Cobalt silicide has potential applications in microelectronics. For instance, the drive to scale down integrated circuitry (IC) has led to the consideration of cobalt silicide (CoSi2) as an alternative contact material for titanium silicide (TiSi2) in future self-aligned silicide technology due to its wider silicidation window and superior thermal and chemical stability. Studies of the growth mechanisms during film deposition are critical to better understand and control thin film formation.
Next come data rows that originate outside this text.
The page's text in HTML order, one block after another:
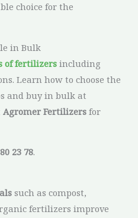
choice for the
in Bulk
of fertilizers including
Learn how to choose the
and buy in bulk at
Agromer Fertilizers for
23 78.
such as compost,
fertilizers improve

This work focuses on the atomic layer deposition (ALD) of cobalt silicide (CoSi2), using (tertiarybutylallyl)cobalttricarbonyl ((tBuAllyl)Co(CO)3) and trisilane on H-terminated silicon to uncover the film growth mechanisms. The first pulse of (tBuAllyl)Co(CO)3 reacts completely with the H-terminated Si surface forming one monolayer of metallic silicide through the reduction of the allyl ligand by transfer of the surface hydrogen and the formation of Co-Si bonds1. In situ infrared absorption spectra show the complete loss of H–Si bonds, and the appearance of surface-bound carbonyl and CHx ligands after the first (tBuAllyl)Co(CO)3 pulse on H/Si(111). Further deposition of CoSi2 is possible only after the linear carbonyl groups (initially observed, on the surface after the first (tBuAllyl)Co(CO)3) are removed by subsequent ALD cycles. Further ALD cycles give rise to cobalt silicide growth through ligand exchange after a nucleation period of 2–4 cycles. The resultant CoSi2 films are characterized by a low concentration of carbon impurities in the bulk according to X-ray photoemission spectroscopy (XPS).

 

1 Kwon et al. Chem. Mater. 2012, 24, 1025−1030